In my synthetic benchmark it behaves as well as my initial C-based
but "alloc-happy" solution, so congratulations!  (Though it is of
course slower than the C-based "noalloc" version).

Incidentally, I found a web page with lots of cool bit-twiddling hacks,
which includes several solutions to the binary logarithm problem:
http://graphics.stanford.edu/~seander/bithacks.html

Cheers,
Dario

Re: [Caml-list] Re: Binary logarithm of a power of 2

[Gabriel Kerneis]

On Fri, May 27, 2011 at 10:21:09AM -0700, Dario Teixeira wrote:
> Incidentally, I found a web page with lots of cool bit-twiddling hacks,
> which includes several solutions to the binary logarithm problem:
> http://graphics.stanford.edu/~seander/bithacks.html

Some more of them:
http://www.cl.cam.ac.uk/~am21/hakmemc.html

Those are the (famous) HAKMEM tricks, translated to C by Alan Mycroft.
Probably of no practical use, but learning what the fixed point of the float
function was on a PDP-10 is priceless...

Best,
-- 
Gabriel

Re: [Caml-list] Re: Binary logarithm of a power of 2

[Norman Hardy]

On 2011 May 27, at 22:29 , Gabriel Kerneis wrote:

> On Fri, May 27, 2011 at 10:21:09AM -0700, Dario Teixeira wrote:
>> Incidentally, I found a web page with lots of cool bit-twiddling hacks,
>> which includes several solutions to the binary logarithm problem:
>> http://graphics.stanford.edu/~seander/bithacks.html
> 
> Some more of them:
> http://www.cl.cam.ac.uk/~am21/hakmemc.html
> 
> Those are the (famous) HAKMEM tricks, translated to C by Alan Mycroft.
> Probably of no practical use, but learning what the fixed point of the float
> function was on a PDP-10 is priceless...
> 
> Best,
> -- 
> Gabriel
> 
> -- 
> Caml-list mailing list.  Subscription management and archives:
> https://sympa-roc.inria.fr/wws/info/caml-list
> Beginner's list: http://groups.yahoo.com/group/ocaml_beginners
> Bug reports: http://caml.inria.fr/bin/caml-bugs
> 

In the spirit of HAKMEM here is a routine, in C, that counts the low zero bits of an integer less than 2^31:
http://cap-lore.com/code/fb/
In machine language it might require just 7 instructions with no branches.
I think that it cannot be improved to handle input greater than 2^31.
A 63 bit version should be possible.

Re: [Caml-list] Re: Binary logarithm of a power of 2

[Jean-Christophe Filliâtre]

> Knuth Vol. 4A remarks that this is an old trick, invented but not
> published by some gentleman at IBM in the late sixties.  (Sorry, I don't
> have Knuth at hand for an exact reference.)  However the 1998 paper by
> Leiserson et al. should be available via google.

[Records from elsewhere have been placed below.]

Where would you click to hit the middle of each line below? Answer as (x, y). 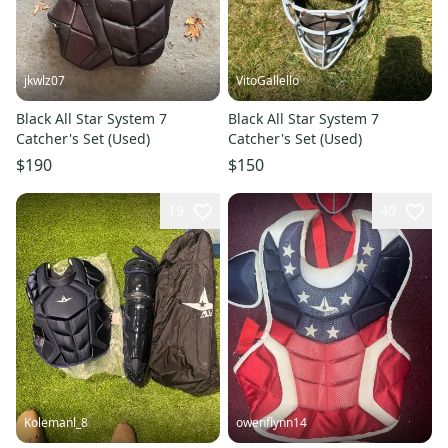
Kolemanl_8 (56, 422)
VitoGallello (267, 81)
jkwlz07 (44, 81)
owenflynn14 (271, 422)
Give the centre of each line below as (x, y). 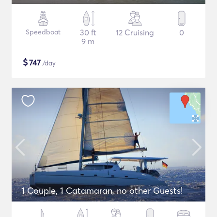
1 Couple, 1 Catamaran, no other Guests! (102, 191)
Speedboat (43, 32)
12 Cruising (135, 32)
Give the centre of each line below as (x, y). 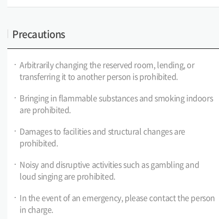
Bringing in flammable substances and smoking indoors (116, 98)
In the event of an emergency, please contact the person (118, 197)
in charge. (36, 209)
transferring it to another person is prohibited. (99, 76)
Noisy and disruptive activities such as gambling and (109, 164)
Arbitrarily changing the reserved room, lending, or (107, 65)
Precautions (39, 34)
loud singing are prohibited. (67, 176)
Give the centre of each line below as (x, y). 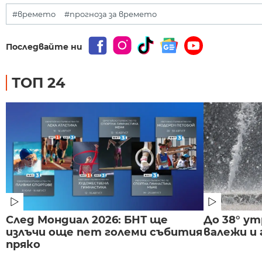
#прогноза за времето (111, 14)
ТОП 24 (39, 82)
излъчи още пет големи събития (104, 232)
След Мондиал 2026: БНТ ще (87, 220)
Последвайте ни (44, 46)
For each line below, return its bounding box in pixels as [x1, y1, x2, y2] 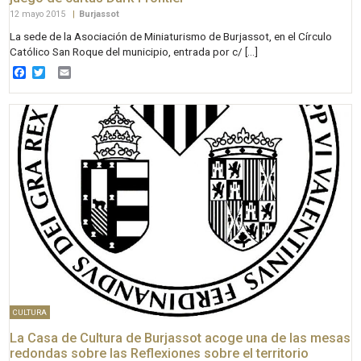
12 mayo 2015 [10, 9, 68, 20]
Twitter [45, 64, 85, 80]
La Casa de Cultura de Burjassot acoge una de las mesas [10, 330, 351, 346]
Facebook [26, 64, 82, 80]
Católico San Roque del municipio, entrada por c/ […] [10, 45, 259, 59]
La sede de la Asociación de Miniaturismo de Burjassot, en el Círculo [10, 30, 333, 44]
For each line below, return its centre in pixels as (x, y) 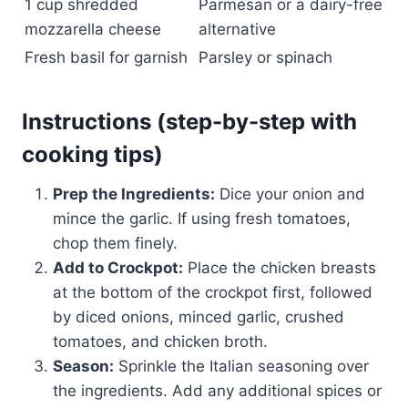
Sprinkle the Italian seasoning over (241, 366)
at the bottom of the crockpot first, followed (213, 292)
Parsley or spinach (265, 57)
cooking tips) (92, 154)
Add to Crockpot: (118, 267)
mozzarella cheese (93, 29)
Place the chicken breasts (280, 267)
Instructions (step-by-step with (189, 121)
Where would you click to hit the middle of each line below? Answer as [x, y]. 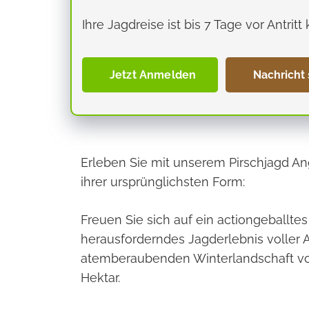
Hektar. [100, 277]
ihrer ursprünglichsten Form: [163, 181]
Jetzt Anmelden [153, 74]
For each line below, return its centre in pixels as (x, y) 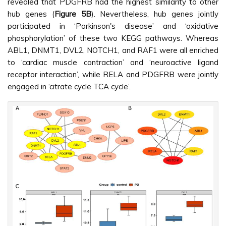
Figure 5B (73, 14)
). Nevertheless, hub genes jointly (155, 14)
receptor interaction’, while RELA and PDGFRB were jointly (113, 75)
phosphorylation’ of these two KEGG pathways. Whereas (113, 38)
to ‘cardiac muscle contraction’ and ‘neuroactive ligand (113, 63)
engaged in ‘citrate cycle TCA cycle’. (69, 87)
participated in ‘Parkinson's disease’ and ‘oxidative (113, 26)
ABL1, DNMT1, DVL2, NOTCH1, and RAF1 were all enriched (113, 50)
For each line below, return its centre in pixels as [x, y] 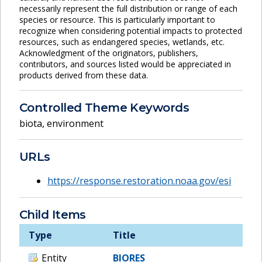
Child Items [53, 214]
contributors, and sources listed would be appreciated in [125, 64]
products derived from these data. [84, 75]
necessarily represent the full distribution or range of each [128, 8]
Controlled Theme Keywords [104, 107]
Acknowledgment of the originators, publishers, [109, 53]
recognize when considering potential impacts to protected [131, 30]
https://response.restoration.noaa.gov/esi [139, 180]
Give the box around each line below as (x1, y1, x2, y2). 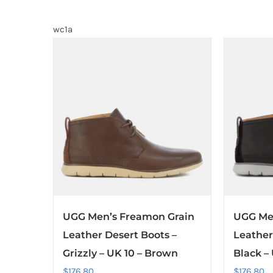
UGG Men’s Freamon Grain (63, 211, 194, 223)
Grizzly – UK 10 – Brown (63, 247, 178, 260)
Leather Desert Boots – (63, 229, 177, 241)
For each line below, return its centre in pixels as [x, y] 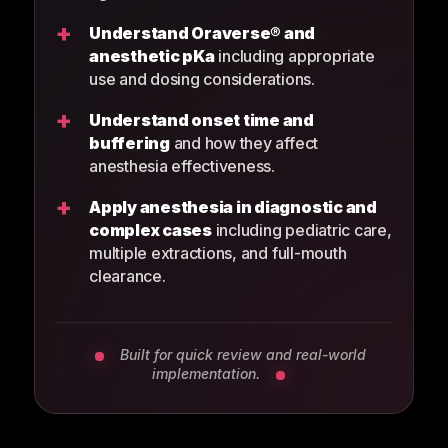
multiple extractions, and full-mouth [218, 253]
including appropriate [294, 56]
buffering [129, 143]
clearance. [127, 276]
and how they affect [244, 143]
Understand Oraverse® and [202, 33]
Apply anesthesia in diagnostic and [233, 207]
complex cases [150, 230]

Another good reference along these lines: Henry Warren's "Hacker's
Delight" (http://www.hackersdelight.org/). My apologies if already
mentioned in this thread.

This book is wonderful and contains many ways to compute the number of
trailing zeros, among other things. (It is cited in volume 4A.)

-- 
Jean-Christophe

Re: [Caml-list] Re: Binary logarithm of a power of 2

[Matteo Frigo]

A way exists to compute the binary logarithm with one multiplication and
a couple of shifts.  See Charles E. Leiserson, Harald Prokop, and Keith
H. Randall: Using de Bruijn Sequences to Index a 1 in a Computer Word.

The idea is that a magic 64-bit string of zeros and ones exists such
that all possible strings of 6 bits appear as substrings of the string.
Such a sequence is called a "de Bruijn Sequence".  Let K be such a
string interpreted as an int64.  Then K * 2^n shifts K to the left by n
places, leaving a unique encoding of n in the upper 6 bits of the
product.

Knuth Vol. 4A remarks that this is an old trick, invented but not
published by some gentleman at IBM in the late sixties.  (Sorry, I don't
have Knuth at hand for an exact reference.)  However the 1998 paper by
Leiserson et al. should be available via google.

Regards,
Matteo Frigo

Re: [Caml-list] Re: Binary logarithm of a power of 2

[Edgar Friendly]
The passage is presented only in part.